Overall,using the SSR markers to genotype garlic cultivars from the molecular DNA levels will be an efficient way for the identification of each garlic germplasms since the environment insensitivity and non-tissue specific advantages of DNA markers.However,the shortage of sufficiently high-quality SSR markers is a serious limitation for the DNA marker-based identification of garlics.Therefore, the first objective of this study is to develop more new SSR markers in garlic based on the EST sequences derived from our previous transcriptome data; and the other purpose is that using the newly designed SSR markers to distinguish the duplications or synonymy garlics and to evaluate the genetic diversity of a garlic germplasm collection including 127 accessions.

2. Materials and methods

2.1. Plant materials and morphological data collection

A total of 127 garlic accessions kept and propagated by the Vegetable Physiology and Biotechnology Laboratory, Northwest A&F University, were used for genetic diversity and population structure analysis. The detailed names and geographical origins of these garlics were listed in Table S1. These accessions were fieldgrown at the Wuquan Experiment Station (WES-NWAFU) of Northwest A&F University (108°08′E, 34°29′N) in Yangling,Shaanxi Province,China.These garlic accessions were grown in two growing seasons of 2019 and 2020, which were both sown in the September and harvested in April or May of the following year.About 500 individuals were planted for each garlic accession and the standard horticultural practices were performed following Liu et al. (2019). Thirty typical individuals were randomly selected for morphological data collection. The growth period of each garlic accession was recorded as the days from sowing to the harvest of mature bulbs. Garlic bulb related morphological traits, including bulb height(the height from the base of a bulb to the highest point),bulb width(maximum transverse width of a bulb),bulb weight(the average weight of 30 typical bulbs for each accession), rind color,and the clove number per bulb,were also recorded.All the collected phenotypic data were also listed in Table A.

2.2. Identification of SSR loci and marker development

We previously assembled and annotated 289,142 unigenes using a garlic transcriptome data set (Liu et al., 2020). Here, the simple sequence repeats or microsatellites (SSRs)were identified among these garlic unigenes using a computer program MISA(MIcroSAtellite identification tool) version 1.0. The default parameters were used to screen a minimum of 6 repeats for dinucleotide motifs and 5 repeats for trinucleotide, tetranucleotide,pentanucleotide, and hexanucleotide motifs. For those detected putative SSRs,the Primer 3.0 software was used to design flanking primers with the corresponding unigene sequences following the criteria used in Liu et al. (2015). To assess the qualities of these newly developed SSR primer pairs, fifty SSR primer pairs were randomly selected to evaluate the genetic diversity and population structure of a panel of garlic germplasms that includes 127 accessions collected worldwide. Besides, ten polymorphic garlic SSR markers previously used in our laboratory and seven SSR markers used by Ma et al. (2009) were also selected to genotype these garlic germplasms.The detailed sequence information of all SSR markers used and developed in this study are listed in Table 1 and Table S2.
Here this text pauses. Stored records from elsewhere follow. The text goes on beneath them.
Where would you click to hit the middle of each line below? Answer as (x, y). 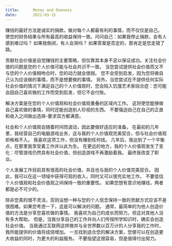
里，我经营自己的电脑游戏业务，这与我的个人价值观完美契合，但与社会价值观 (86, 133)
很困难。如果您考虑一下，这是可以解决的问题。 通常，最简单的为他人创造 (82, 206)
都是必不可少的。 (23, 189)
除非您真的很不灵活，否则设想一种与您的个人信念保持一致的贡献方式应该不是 (86, 200)
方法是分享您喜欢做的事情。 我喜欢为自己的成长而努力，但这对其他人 (87, 213)
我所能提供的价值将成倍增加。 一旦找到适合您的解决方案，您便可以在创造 (82, 232)
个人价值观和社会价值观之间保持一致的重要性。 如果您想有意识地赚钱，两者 (84, 182)
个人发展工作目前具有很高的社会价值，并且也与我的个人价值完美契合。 (79, 170)

2.3. DNA extraction, PCR amplification and genotyping

About 0.25 g freeze-dried young leaf samples were weighted and ground into a fine powder for each garlic accession. The total genomic DNA of each sample was extracted using the CTAB procedure (Murray and Thompson,1980). The quality and quantity of extracted DNAs were examined by electrophoresis in 1% agarose gel and measured using NanoDrop 2000 spectrophotometers,respectively.The high-quality DNAs were diluted into 50 ng/μl with ddH2O and stored at -20°C until further use.
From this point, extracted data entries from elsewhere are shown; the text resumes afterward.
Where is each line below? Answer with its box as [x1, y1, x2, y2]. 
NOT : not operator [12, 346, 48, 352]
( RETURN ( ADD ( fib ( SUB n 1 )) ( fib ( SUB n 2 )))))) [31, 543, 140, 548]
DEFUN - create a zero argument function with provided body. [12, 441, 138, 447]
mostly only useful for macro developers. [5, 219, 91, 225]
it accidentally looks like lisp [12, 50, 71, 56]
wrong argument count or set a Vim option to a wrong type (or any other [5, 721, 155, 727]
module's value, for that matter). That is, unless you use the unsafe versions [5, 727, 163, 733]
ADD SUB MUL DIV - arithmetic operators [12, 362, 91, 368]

PCR amplifications were carried in 10 μl reactions, each containing 2 μl template DNA (50 ng/μl), 0.5 μl forward primers(5 μmol/l), 0.5 μl reverse primers (5 μmol/l), 2 μl ddH2O and 5 μl 2 × Taq PCR Master mix(Tiangen Biotech Co.,LTD,Beijing, China).The PCR program was as follows:5 min at 95°C,40 s denaturing at 94°C,40 s annealing at 68°C and 40 s elongation at 72°C,followed by a 2°C reduction in the annealing temperature per cycle for 6 cycles.Then reduce annealing temperature in each cycle by 1°C for 8 cycles from 58°C;the annealing temperature was maintained at 50°C for the remaining 20 cycles,followed by a final step at 72°C for 5 min. The amplified PCR products were separated by vertical electrophoresis on 8% polyacrylamide gel in 1 × TBE buffer at a constant 180 V for 1 h, visualized with silver staining, and photographed with a digital camera.The clear and unambiguous bands of all the polymorphic SSR markers were scored for 127 garlic accessions and calculated into co-dominant genotypic matrix in GeneAlEx6.5 (Peakall and Smouse, 2012) following Zhu et al.(2016), which was used for the following data analysis.

2.4. Data analysis

The ANOVA of phenotypic traits between the years 2019 and 2020 was conducted first with SPSS 21, and then the ‘pheatmap’Rpackage was used to conduct a phenotypic cluster analysis of the 127 garlic accessions. In addition, the ‘pairs. Panels’ function in‘psych’Rpackage(Northwestern University,Evanston,IL,USA)was used for analyzing the correlations among phenotypic traits(https://cran.r-project.org/web/packages/psych/citation.html).

General statistical parameters that reflect the genetic diversity of the 127 garlic accessions, according to the summarization of Pagnotta (2018), the number of alleles (Na), expected heterozygosity(He),and Nei's gene diversity(H)were determined using the software of Popgene (v.1.32). The polymorphism information content(PIC) was calculated with PowerMarker (v.3.25). The pairwise genetic distances were used to examine the hierarchical clustering of garlic accessions via a dendrogram based on the unweighted pair-group method with an arithmetic mean (UPGMA) analyses and the neighbor joining tree was constructed by NTSYS 2.10 software.

The GenAlEx 6.5 was used to estimate the analysis of molecular variance(AMOVA).The redundant garlic accessions were identified by genetic distance(GD=0),and the GD was calculated with NTSYS 2.10 software. Further analysis was performed using 102 garlic accessions after removing the redundancy.

For population structure analysis, the Bayesian model-based clustering was performed in STRUCTURE v.2.3.4 (Pritchard et al.,2000) to infer the appropriate clusters (K), using a burn-in of 10,000,run length of 150,000,and assuming admixture model and correlated allele frequencies. Ten runs of STRUCTURE were performed by setting the number of populations(K)from 1 to 10.The most probable value of K was select by ΔK methodology using the web-based software STRUCTURE HARVESTER v.0.6.94 (Earl and VonHoldt, 2012).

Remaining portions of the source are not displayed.